Al escucharlo, a Marcus casi se le doblan las rodillas y entró como una
exhalación en el cuarto y, pálido como una sábana, se sentó en el lecho. Ni se
fijó en que Sarah no mostraba la palidez de los días anteriores. Su mano
temblorosa tomó la de ella.
―¿Q… qué ha dicho? ―preguntó en un susurro. Maldita sea, no podía
desmoronarse delante de ella.
―Estamos bien, amor. ―Sarah comenzó a inquietarse al ver el rostro
descompuesto de su marido.
―Dios Santo…, gracias. ―Marcus lanzó sus manos para atrapar el cuerpo
de su esposa, recostada en las almohadas, y acercarlo a él. La abrazó con
desesperación mientras un sollozo se le escapaba.
―Marcus, cariño ―murmuró ella asustada―, todo está bien. Es normal el
cansancio.
Él, tras limpiarse las lágrimas a manotazos, la miró incrédulo.
―¿Normal? En todo el tiempo que te conozco jamás has estado tan
cansada, de hecho, nunca has mostrado cansancio alguno.
―Espera un momento… ―Marcus entrecerró los ojos―. ¿Quiénes estáis
bien, acaso Poppy se ha contagiado de lo que sea que tienes?
A Sarah se le escapó una risilla.
―Por Dios, espero que no. De hecho, no es contagioso.
El rostro de Marcus mostraba toda la confusión del mundo, y Sarah decidió
aclararle lo que, a causa de su miedo, no había entendido.
―Cariño, para ser inspector de policía, no estás mostrando mucha capacidad
de deducción. ―Marcus enarcó las cejas―. Nosotros estamos bien ―aclaró ella
mientras se acariciaba el vientre con una mano.
Marcus se quedó paralizado. Su mirada vagaba del rostro de su esposa a su
vientre.
―¿Un hijo? ―balbuceó mientras Sarah esbozaba una radiante sonrisa.
―¡Un hijo! ¡¿Nuestro?! ―exclamó mientras ella abría los ojos atónita―.
Perdona, no sé ni lo que digo, claro que nuestro, de quién iba a ser… ―La
miró titubeante―. ¿Puedo abrazarte?
Sarah soltó una carcajada mientras, de un movimiento, se sentaba en el
regazo de su marido.
―Con todas tus fuerzas ―musitó.
Mientras la abrazaba, Marcus susurró con voz ronca.
―Un hijo… ―La alejó un poco de su cuerpo para clavar la mirada en los
preciosos ojos de cervatillo de su esposa―. Gracias, mi amor.
Sarah sonrió con ternura.
―Lo hemos hecho los dos, cariño ―murmuró mientras la recorría un
escalofrío de excitación al ver la expresión de los ojos de su marido.

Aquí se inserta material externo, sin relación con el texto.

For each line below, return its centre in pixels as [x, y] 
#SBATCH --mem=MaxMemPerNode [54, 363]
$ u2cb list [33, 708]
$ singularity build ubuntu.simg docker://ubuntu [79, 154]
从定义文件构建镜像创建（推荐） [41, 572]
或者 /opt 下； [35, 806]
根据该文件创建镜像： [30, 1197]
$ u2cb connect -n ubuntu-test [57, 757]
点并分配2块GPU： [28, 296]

Había
tanto amor en ellos…
―Marcus…
―¿Sí? ―respondió sin apartar su mirada de los ojos de ella.
―¿Podríamos… felicitarnos mutuamente?
Marcus sonrió ladino.
―¿Qué tipo de felicitación sugiere, milady?

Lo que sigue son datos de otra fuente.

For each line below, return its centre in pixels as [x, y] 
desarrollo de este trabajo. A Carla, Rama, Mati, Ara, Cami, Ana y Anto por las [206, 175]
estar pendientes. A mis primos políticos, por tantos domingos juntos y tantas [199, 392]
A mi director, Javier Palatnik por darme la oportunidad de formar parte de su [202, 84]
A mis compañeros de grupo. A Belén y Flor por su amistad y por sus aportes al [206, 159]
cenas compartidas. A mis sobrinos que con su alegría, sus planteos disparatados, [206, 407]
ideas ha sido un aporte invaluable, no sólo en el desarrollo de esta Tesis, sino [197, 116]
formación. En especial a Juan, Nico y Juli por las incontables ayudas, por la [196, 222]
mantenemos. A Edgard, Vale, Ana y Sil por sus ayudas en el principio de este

Sarah se incorporó un poco para sacarse el camisón, quedando
completamente desnuda en el regazo masculino.
―¿Esto te da una idea? ―murmuró mientras sus manos se enlazaban en el
cuello de Marcus.
―Muchas, muchas ideas, cervatillo.
r
Mientras tanto, en la sede de Scotland Yard…

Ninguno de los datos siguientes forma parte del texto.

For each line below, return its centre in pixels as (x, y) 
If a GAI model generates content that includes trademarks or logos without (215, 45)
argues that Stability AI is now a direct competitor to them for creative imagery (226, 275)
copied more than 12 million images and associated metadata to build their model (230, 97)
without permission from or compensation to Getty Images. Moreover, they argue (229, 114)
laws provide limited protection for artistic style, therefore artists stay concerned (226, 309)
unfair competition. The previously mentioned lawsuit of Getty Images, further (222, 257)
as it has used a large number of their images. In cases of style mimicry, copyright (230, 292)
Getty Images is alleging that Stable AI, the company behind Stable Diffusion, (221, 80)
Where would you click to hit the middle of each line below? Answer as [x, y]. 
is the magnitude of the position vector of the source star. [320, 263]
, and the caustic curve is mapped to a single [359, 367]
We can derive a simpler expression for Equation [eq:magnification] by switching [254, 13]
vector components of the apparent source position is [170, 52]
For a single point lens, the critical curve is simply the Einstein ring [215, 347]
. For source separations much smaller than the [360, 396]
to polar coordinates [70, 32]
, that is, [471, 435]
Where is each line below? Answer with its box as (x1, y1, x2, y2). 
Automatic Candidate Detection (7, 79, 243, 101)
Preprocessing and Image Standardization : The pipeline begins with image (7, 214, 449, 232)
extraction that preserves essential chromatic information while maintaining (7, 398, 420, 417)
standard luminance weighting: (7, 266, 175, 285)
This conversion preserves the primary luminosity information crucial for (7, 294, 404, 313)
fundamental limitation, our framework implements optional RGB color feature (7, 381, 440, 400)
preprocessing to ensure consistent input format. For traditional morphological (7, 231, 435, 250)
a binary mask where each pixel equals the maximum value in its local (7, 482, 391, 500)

―Maldita sea, Michael, si te reclaman, debes ir ―exclamó Darrell
exasperado―. Marcus ya está de vuelta y puedes disponer del tiempo que te
haga falta.
―Me da igual que me reclamen, no se me ha perdido nada en Irlanda
―repuso O’Heary irritado.
―Por Dios, Michael, es tu familia. Si te han llamado después de tantos años
es porque eres necesario allí ―insistió Darrell con frustración ante la terquedad
del irlandés.
―No me han necesitado durante años, bien pueden pasar sin mí el resto de
sus vidas ―repuso Michael con indiferencia.
Estaban en el despacho de Darrell. Había recibido una misiva, dirigida a él,
no a Michael, algo que le sorprendió, solicitando la presencia de O’Heary en
Irlanda. Suponía que se la habían enviado a él porque, de haberla recibido
Michael, la misiva hubiese ido directamente al fuego de la chimenea sin abrir.
La carta no explicaba mucho, solamente que era un asunto familiar de carácter
grave.
Michael apoyaba las caderas en el marco del ventanal con actitud indolente.
Darrell, suspiró.
―Vas a ir, Michael, elige cómo: o esposado y escoltado o por tu propia
voluntad.
O’Heary bufó al tiempo que mascullaba maldiciones en irlandés.
―Saldré en la mañana ―ladró mientras se incorporaba y salía del despacho
de su amigo y jefe.
Maldita sea, sabía que, si continuaba negándose, Darrell haría lo que había
dicho. Viajaría a Irlanda esposado como un delincuente. Bien, requerían su
presencia: la tendrían, y que Dios se apiadase de ellos.

Fin.
Notas

[←1]
El carbón activado o carbón vegetal ha sido reconocido por más de dos siglos como un
absorbente efectivo de muchas sustancias.